If you just continue writing data to an append-only file then eventually you will run out of disk space unless you reclaim this space by removing no longer used portions of the file. This process is called compaction. Below is an simple example of how compaction works.
Imagine having a file that is append only and has key value data.
key1, value1
key2, value2
key3, value3
If you update key1 the file will look like this
key1, value1
key2, value2
key3, value3
key1, value4
As you can see the file grew due to the update. After the compaction process runs the file would look like this:
key2, value2
key3, value3
key1, value4
This is a very simplified example of how compaction works and it is much more complicated in append-only data stores.

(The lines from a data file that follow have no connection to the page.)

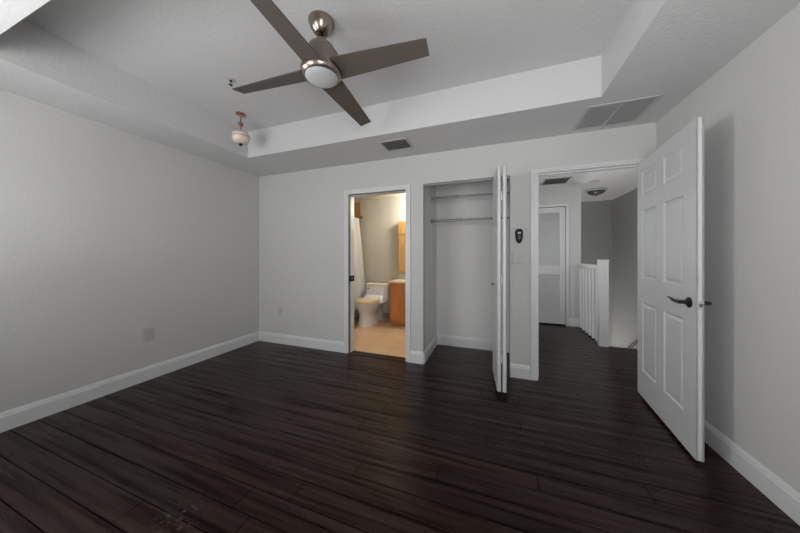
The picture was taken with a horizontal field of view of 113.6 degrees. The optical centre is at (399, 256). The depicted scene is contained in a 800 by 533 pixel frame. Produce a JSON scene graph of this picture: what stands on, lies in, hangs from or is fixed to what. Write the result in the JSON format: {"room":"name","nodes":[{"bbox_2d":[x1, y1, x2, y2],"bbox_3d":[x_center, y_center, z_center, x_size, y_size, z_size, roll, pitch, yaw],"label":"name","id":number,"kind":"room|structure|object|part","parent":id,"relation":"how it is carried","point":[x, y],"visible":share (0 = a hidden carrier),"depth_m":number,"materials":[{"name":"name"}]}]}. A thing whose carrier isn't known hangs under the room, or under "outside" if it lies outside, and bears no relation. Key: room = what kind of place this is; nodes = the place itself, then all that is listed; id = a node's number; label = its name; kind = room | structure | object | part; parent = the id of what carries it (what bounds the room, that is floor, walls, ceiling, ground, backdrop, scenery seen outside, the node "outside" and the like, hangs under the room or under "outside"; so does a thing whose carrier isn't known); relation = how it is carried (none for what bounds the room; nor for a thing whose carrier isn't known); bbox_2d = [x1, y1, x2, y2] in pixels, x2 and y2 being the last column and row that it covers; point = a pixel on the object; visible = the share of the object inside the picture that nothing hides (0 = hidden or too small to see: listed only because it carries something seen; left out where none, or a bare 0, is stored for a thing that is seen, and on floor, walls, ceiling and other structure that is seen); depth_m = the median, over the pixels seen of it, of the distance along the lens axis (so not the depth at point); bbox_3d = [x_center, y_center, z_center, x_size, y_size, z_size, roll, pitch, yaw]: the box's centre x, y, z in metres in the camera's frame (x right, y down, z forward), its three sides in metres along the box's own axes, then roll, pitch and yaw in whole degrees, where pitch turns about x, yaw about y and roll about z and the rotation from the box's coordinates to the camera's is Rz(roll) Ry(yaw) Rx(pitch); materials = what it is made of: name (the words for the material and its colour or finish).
{"room":"empty bedroom","nodes":[
{"label":"empty bedroom","id":0,"kind":"room"},
{"bbox_2d":[0,89,258,412],"bbox_3d":[-2.676,-0.175,2.476,0.100,2.850,3.330,0,0,20],"label":"wall","id":1,"kind":"structure","parent":0,"point":[108,235],"depth_m":2.36,"materials":[{"name":"paint"}]},
{"bbox_2d":[0,331,258,432],"bbox_3d":[-2.642,1.181,2.399,0.016,0.138,3.210,0,0,20],"label":"baseboard","id":2,"kind":"structure","parent":1,"relation":"attached to","point":[13,418],"depth_m":2.37,"materials":[{"name":"paint"}]},
{"bbox_2d":[143,327,152,341],"bbox_3d":[-2.553,0.789,2.654,0.010,0.130,0.085,0,0,20],"label":"wall outlet","id":3,"kind":"object","parent":1,"relation":"attached to","point":[147,332],"visible":1,"depth_m":2.65,"materials":[{"name":"white plastic"}]},
{"bbox_2d":[354,202,360,234],"bbox_3d":[-1.307,0.050,5.181,0.630,2.400,1.050,0,0,20],"label":"wall","id":4,"kind":"structure","parent":0,"point":[357,206],"depth_m":5.57,"materials":[{"name":"beige paint"}]},
{"bbox_2d":[354,197,404,312],"bbox_3d":[-0.265,0.000,5.415,2.630,2.500,0.100,0,0,20],"label":"wall","id":5,"kind":"structure","parent":0,"point":[379,223],"depth_m":5.40,"materials":[{"name":"paint"}]},
{"bbox_2d":[383,312,389,317],"bbox_3d":[-0.392,1.200,5.402,0.820,0.100,0.010,0,0,20],"label":"baseboard","id":6,"kind":"structure","parent":5,"relation":"attached to","point":[386,315],"depth_m":5.36,"materials":[{"name":"grey tile"}]},
{"bbox_2d":[398,221,404,271],"bbox_3d":[0.383,-0.190,5.061,0.850,1.000,0.122,0,0,20],"label":"medicine cabinet","id":7,"kind":"object","parent":5,"relation":"attached to","point":[401,224],"visible":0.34,"depth_m":5.13,"materials":[{"name":"brown wood"}]},
{"bbox_3d":[0.366,-0.557,5.014,0.850,0.265,0.022,0,0,20],"label":"rail","id":8,"kind":"part","parent":7,"relation":"part of","materials":[{"name":"brown wood"}]},
{"bbox_3d":[0.170,-0.060,5.088,0.410,0.700,0.018,0,0,20],"label":"cabinet door","id":9,"kind":"part","parent":7,"relation":"part of","materials":[{"name":"brown wood"}]},
{"bbox_2d":[399,274,404,278],"bbox_3d":[0.421,0.398,5.097,0.940,0.095,0.020,0,0,20],"label":"backsplash","id":10,"kind":"structure","parent":5,"relation":"attached to","point":[401,276],"depth_m":5.22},
{"bbox_2d":[354,193,404,200],"bbox_3d":[-0.596,-1.220,4.487,2.440,0.060,1.870,0,0,20],"label":"ceiling","id":11,"kind":"structure","parent":0,"point":[400,194],"depth_m":5.28,"materials":[{"name":"paint"}]},
{"bbox_2d":[0,316,799,532],"bbox_3d":[0.610,1.300,2.811,5.850,0.100,6.200,0,0,20],"label":"floor","id":12,"kind":"structure","parent":0,"point":[259,436],"depth_m":1.65,"materials":[{"name":"brown wood"}]},
{"bbox_2d":[355,282,387,327],"bbox_3d":[-0.557,0.892,4.961,0.429,0.715,0.842,0,0,20],"label":"toilet","id":13,"kind":"object","parent":12,"relation":"on","point":[370,307],"visible":1,"depth_m":4.85,"materials":[{"name":"ceramic"}]},
{"bbox_3d":[-0.600,0.823,4.845,0.425,0.022,0.584,0,0,20],"label":"seat","id":14,"kind":"part","parent":13,"relation":"part of","materials":[{"name":"beige plastic"}]},
{"bbox_3d":[-0.598,0.798,4.849,0.416,0.024,0.572,0,0,20],"label":"seat lid","id":15,"kind":"part","parent":13,"relation":"part of","materials":[{"name":"beige plastic"}]},
{"bbox_3d":[-0.581,1.042,4.896,0.420,0.415,0.704,0,0,20],"label":"bowl","id":16,"kind":"part","parent":13,"relation":"part of","materials":[{"name":"ceramic"}]},
{"bbox_3d":[-0.489,0.910,5.150,0.429,0.680,0.440,0,0,20],"label":"tank","id":17,"kind":"part","parent":13,"relation":"part of","materials":[{"name":"ceramic"}]},
{"bbox_3d":[-0.456,0.552,5.239,0.424,0.035,0.248,0,0,20],"label":"tank lid","id":18,"kind":"part","parent":13,"relation":"part of","materials":[{"name":"white ceramic"}]},
{"bbox_2d":[388,274,404,325],"bbox_3d":[0.327,0.800,4.838,0.940,0.900,0.571,0,0,20],"label":"vanity","id":19,"kind":"object","parent":12,"relation":"on","point":[397,287],"visible":0.3,"depth_m":4.71,"materials":[{"name":"orange wood"}]},
{"bbox_2d":[388,279,404,283],"bbox_3d":[0.327,0.463,4.838,0.940,0.035,0.560,0,0,20],"label":"countertop","id":20,"kind":"structure","parent":19,"relation":"on","point":[402,281],"depth_m":4.71,"materials":[{"name":"beige stone"}]},
{"bbox_3d":[0.030,0.828,4.681,0.441,0.665,0.018,0,0,20],"label":"cabinet door","id":21,"kind":"part","parent":19,"relation":"part of","materials":[{"name":"orange wood"}]},
{"bbox_2d":[578,260,608,346],"bbox_3d":[3.013,0.698,4.136,0.112,1.305,1.079,0,0,20],"label":"stair railing","id":22,"kind":"object","parent":12,"relation":"on","point":[586,271],"visible":0.98,"depth_m":3.86,"materials":[{"name":"paint"}]},
{"bbox_3d":[3.028,0.150,4.184,0.060,0.050,0.979,0,0,20],"label":"rail","id":23,"kind":"part","parent":22,"relation":"part of","materials":[{"name":"paint"}]},
{"bbox_3d":[2.847,0.705,3.678,0.106,1.290,0.096,0,0,20],"label":"newel post","id":24,"kind":"part","parent":22,"relation":"part of","materials":[{"name":"paint"}]},
{"bbox_2d":[0,0,799,176],"bbox_3d":[-0.462,-1.395,1.609,4.655,0.410,3.210,0,0,20],"label":"ceiling","id":25,"kind":"structure","parent":0,"point":[494,72],"depth_m":1.91,"materials":[{"name":"paint"}]},
{"bbox_2d":[226,77,234,85],"bbox_3d":[-1.431,-1.474,2.215,0.064,0.052,0.064,0,0,20],"label":"sprinkler head","id":26,"kind":"object","parent":25,"relation":"attached to","point":[230,79],"visible":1,"depth_m":2.21},
{"bbox_2d":[231,111,249,145],"bbox_3d":[-1.676,-1.330,2.756,0.183,0.340,0.179,0,0,20],"label":"pendant light","id":27,"kind":"object","parent":25,"relation":"hanging from","point":[240,137],"visible":1,"depth_m":2.72,"materials":[{"name":"white glass"}]},
{"bbox_3d":[-1.676,-1.242,2.756,0.172,0.115,0.172,0,0,20],"label":"lamp shade","id":28,"kind":"part","parent":27,"relation":"part of","materials":[{"name":"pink glass"}]},
{"bbox_2d":[232,0,428,125],"bbox_3d":[-0.502,-1.312,1.676,1.041,0.376,1.041,0,0,-28],"label":"ceiling fan","id":29,"kind":"object","parent":25,"relation":"hanging from","point":[321,65],"visible":1,"depth_m":1.60,"materials":[{"name":"silver metal"}]},
{"bbox_3d":[-0.865,-1.182,1.785,0.618,0.006,0.154,0,14,17],"label":"blade","id":30,"kind":"part","parent":29,"relation":"part of","materials":[{"name":"brown wood"}]},
{"bbox_3d":[-0.610,-1.182,1.313,0.154,0.006,0.618,15,4,16],"label":"blade","id":31,"kind":"part","parent":29,"relation":"part of","materials":[{"name":"brown wood"}]},
{"bbox_3d":[-0.393,-1.182,2.040,0.154,0.006,0.618,-15,-4,16],"label":"blade","id":32,"kind":"part","parent":29,"relation":"part of","materials":[{"name":"brown wood"}]},
{"bbox_3d":[-0.138,-1.182,1.568,0.618,0.006,0.154,0,-14,17],"label":"blade","id":33,"kind":"part","parent":29,"relation":"part of","materials":[{"name":"brown wood"}]},
{"bbox_2d":[378,137,413,151],"bbox_3d":[-0.035,-1.185,2.794,0.310,0.018,0.270,0,0,20],"label":"ceiling vent","id":34,"kind":"object","parent":25,"relation":"in","point":[402,143],"visible":1,"depth_m":2.78,"materials":[{"name":"metal"}]},
{"bbox_2d":[573,94,662,130],"bbox_3d":[1.780,-1.185,2.195,0.470,0.010,0.420,0,0,20],"label":"ceiling vent","id":35,"kind":"object","parent":25,"relation":"in","point":[626,111],"visible":1,"depth_m":2.16,"materials":[{"name":"metal"}]},
{"bbox_2d":[426,186,435,346],"bbox_3d":[0.377,0.000,3.469,0.083,2.500,0.620,0,0,20],"label":"wall","id":36,"kind":"structure","parent":0,"point":[430,190],"depth_m":3.40,"materials":[{"name":"paint"}]},
{"bbox_2d":[431,217,508,223],"bbox_3d":[0.876,-0.462,3.278,0.987,0.063,0.063,0,0,20],"label":"closet rod","id":37,"kind":"object","parent":36,"relation":"attached to","point":[461,219],"visible":0.66,"depth_m":3.31,"materials":[{"name":"metal"}]},
{"bbox_2d":[431,192,508,200],"bbox_3d":[0.876,-0.760,3.278,0.987,0.063,0.063,0,0,20],"label":"closet rod","id":38,"kind":"object","parent":36,"relation":"attached to","point":[486,194],"visible":0.63,"depth_m":3.31,"materials":[{"name":"metal"}]},
{"bbox_2d":[259,122,655,371],"bbox_3d":[0.667,-0.175,2.970,5.850,2.850,0.120,0,0,20],"label":"wall","id":39,"kind":"structure","parent":0,"point":[301,213],"depth_m":3.27,"materials":[{"name":"paint"}]},
{"bbox_2d":[278,307,281,314],"bbox_3d":[-1.724,0.785,3.768,0.075,0.120,0.010,0,0,20],"label":"wall outlet","id":40,"kind":"object","parent":39,"relation":"attached to","point":[279,308],"visible":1,"depth_m":3.76,"materials":[{"name":"white plastic"}]},
{"bbox_2d":[344,184,410,362],"bbox_3d":[-0.277,0.198,3.302,0.896,2.104,0.140,0,0,20],"label":"trim","id":41,"kind":"structure","parent":39,"relation":"attached to","point":[349,195],"depth_m":3.38,"materials":[{"name":"paint"}]},
{"bbox_2d":[259,331,530,379],"bbox_3d":[-0.265,1.181,3.630,3.648,0.138,0.756,0,0,20],"label":"baseboard","id":42,"kind":"structure","parent":39,"relation":"attached to","point":[520,371],"depth_m":3.53,"materials":[{"name":"paint"}]},
{"bbox_2d":[424,165,509,392],"bbox_3d":[0.640,0.203,2.700,0.926,2.094,0.516,0,0,20],"label":"door","id":43,"kind":"structure","parent":39,"relation":"in","point":[499,196],"depth_m":2.34,"materials":[{"name":"paint"}]},
{"bbox_2d":[512,252,522,263],"bbox_3d":[1.216,0.015,2.702,0.105,0.115,0.010,0,0,20],"label":"light switch","id":44,"kind":"object","parent":39,"relation":"attached to","point":[517,257],"visible":1,"depth_m":2.70,"materials":[{"name":"white plastic"}]},
{"bbox_2d":[515,229,522,242],"bbox_3d":[1.222,-0.210,2.686,0.076,0.150,0.036,0,0,20],"label":"remote holder","id":45,"kind":"object","parent":39,"relation":"attached to","point":[519,232],"visible":1,"depth_m":2.68,"materials":[{"name":"black plastic"}]},
{"bbox_2d":[530,158,645,380],"bbox_3d":[1.812,0.185,2.545,0.993,2.129,0.140,0,0,20],"label":"trim","id":46,"kind":"structure","parent":39,"relation":"attached to","point":[534,174],"depth_m":2.64,"materials":[{"name":"paint"}]},
{"bbox_2d":[638,117,711,461],"bbox_3d":[1.991,0.197,1.976,0.154,2.063,0.921,0,0,25],"label":"door","id":47,"kind":"structure","parent":39,"relation":"in","point":[671,302],"depth_m":1.81,"materials":[{"name":"paint"}]},
{"bbox_3d":[1.810,0.287,1.704,0.059,0.066,0.180,0,0,25],"label":"lever handle","id":48,"kind":"part","parent":47,"relation":"part of","materials":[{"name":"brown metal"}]},
{"bbox_3d":[1.800,0.292,1.570,0.025,0.055,0.003,0,0,25],"label":"latch plate","id":49,"kind":"part","parent":47,"relation":"part of","materials":[{"name":"metal"}]},
{"bbox_2d":[436,179,508,341],"bbox_3d":[1.007,0.000,3.613,1.170,2.500,0.080,0,0,20],"label":"wall","id":50,"kind":"structure","parent":0,"point":[464,249],"depth_m":3.60,"materials":[{"name":"paint"}]},
{"bbox_2d":[539,183,580,324],"bbox_3d":[2.675,-0.050,5.125,1.335,2.600,0.540,0,0,20],"label":"wall","id":51,"kind":"structure","parent":0,"point":[567,193],"depth_m":4.69,"materials":[{"name":"paint"}]},
{"bbox_2d":[539,207,565,323],"bbox_3d":[2.635,0.165,4.854,0.755,2.130,0.097,0,0,20],"label":"door","id":52,"kind":"structure","parent":51,"relation":"in","point":[552,245],"depth_m":4.82,"materials":[{"name":"paint"}]},
{"bbox_3d":[2.646,-0.319,4.883,0.569,0.982,0.030,0,0,20],"label":"louver panel","id":53,"kind":"part","parent":52,"relation":"part of","materials":[{"name":"paint"}]},
{"bbox_3d":[2.646,0.690,4.883,0.569,0.707,0.030,0,0,20],"label":"louver panel","id":54,"kind":"part","parent":52,"relation":"part of","materials":[{"name":"paint"}]},
{"bbox_2d":[539,203,568,325],"bbox_3d":[2.631,0.149,4.843,0.849,2.202,0.020,0,0,20],"label":"trim","id":55,"kind":"structure","parent":51,"relation":"attached to","point":[566,204],"depth_m":4.70,"materials":[{"name":"paint"}]},
{"bbox_2d":[569,318,578,326],"bbox_3d":[2.271,1.181,3.719,1.135,0.138,2.380,0,0,20],"label":"baseboard","id":56,"kind":"structure","parent":51,"relation":"attached to","point":[572,322],"depth_m":4.67,"materials":[{"name":"paint"}]},
{"bbox_2d":[539,167,637,201],"bbox_3d":[3.130,-1.335,4.466,2.440,0.070,4.370,0,0,20],"label":"ceiling","id":57,"kind":"structure","parent":0,"point":[619,182],"depth_m":4.54,"materials":[{"name":"paint"}]},
{"bbox_2d":[541,176,572,185],"bbox_3d":[2.685,-1.295,4.515,0.400,0.010,0.420,0,0,20],"label":"ceiling vent","id":58,"kind":"object","parent":57,"relation":"in","point":[562,180],"visible":1,"depth_m":4.51,"materials":[{"name":"metal"}]},
{"bbox_2d":[585,188,607,195],"bbox_3d":[3.835,-1.239,5.119,0.350,0.122,0.350,0,0,20],"label":"hall light","id":59,"kind":"object","parent":57,"relation":"attached to","point":[596,191],"visible":1,"depth_m":5.04,"materials":[{"name":"metal"}]},
{"bbox_2d":[581,200,611,345],"bbox_3d":[4.370,1.450,6.287,1.350,5.600,0.100,0,0,20],"label":"wall","id":60,"kind":"structure","parent":0,"point":[596,216],"depth_m":6.14,"materials":[{"name":"paint"}]},
{"bbox_2d":[612,188,637,348],"bbox_3d":[4.192,1.450,3.963,0.100,5.600,4.390,0,0,20],"label":"wall","id":61,"kind":"structure","parent":0,"point":[624,207],"depth_m":5.42,"materials":[{"name":"paint"}]},
{"bbox_2d":[628,339,637,347],"bbox_3d":[4.361,1.503,4.725,0.100,1.608,2.169,0,0,20],"label":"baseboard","id":62,"kind":"structure","parent":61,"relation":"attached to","point":[636,340],"depth_m":4.91,"materials":[{"name":"white wood"}]},
{"bbox_2d":[656,3,799,492],"bbox_3d":[1.773,-0.175,0.798,0.100,2.850,3.210,0,0,20],"label":"wall","id":63,"kind":"structure","parent":0,"point":[750,107],"depth_m":1.46,"materials":[{"name":"paint"}]},
{"bbox_2d":[704,419,799,525],"bbox_3d":[1.719,1.181,0.818,0.016,0.138,3.210,0,0,20],"label":"baseboard","id":64,"kind":"structure","parent":63,"relation":"attached to","point":[773,487],"depth_m":1.42,"materials":[{"name":"paint"}]},
{"bbox_3d":[-1.065,-0.827,4.866,0.075,0.081,1.450,0,0,20],"label":"curtain rod","id":65,"kind":"object","parent":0,"visible":0},
{"bbox_2d":[354,217,364,312],"bbox_3d":[-0.928,0.151,5.053,0.184,1.875,0.937,0,0,20],"label":"shower curtain","id":66,"kind":"object","parent":65,"relation":"hanging from","point":[359,282],"visible":0.28,"depth_m":5.30,"materials":[{"name":"fabric"}]}
]}

In Couchbase it is recommended that you schedule compaction to run at night (or at a time when your application is has the lowest usage). The reason is that compaction is a disk intensive task. If you cannot just run compaction at night it will start automatically if a file has a certain amount of fragmentation (unused data) in the file. At the end of the day though it really depends on your deployment and workload characteristics, but most people find that the Couchbase defaults work fine for them.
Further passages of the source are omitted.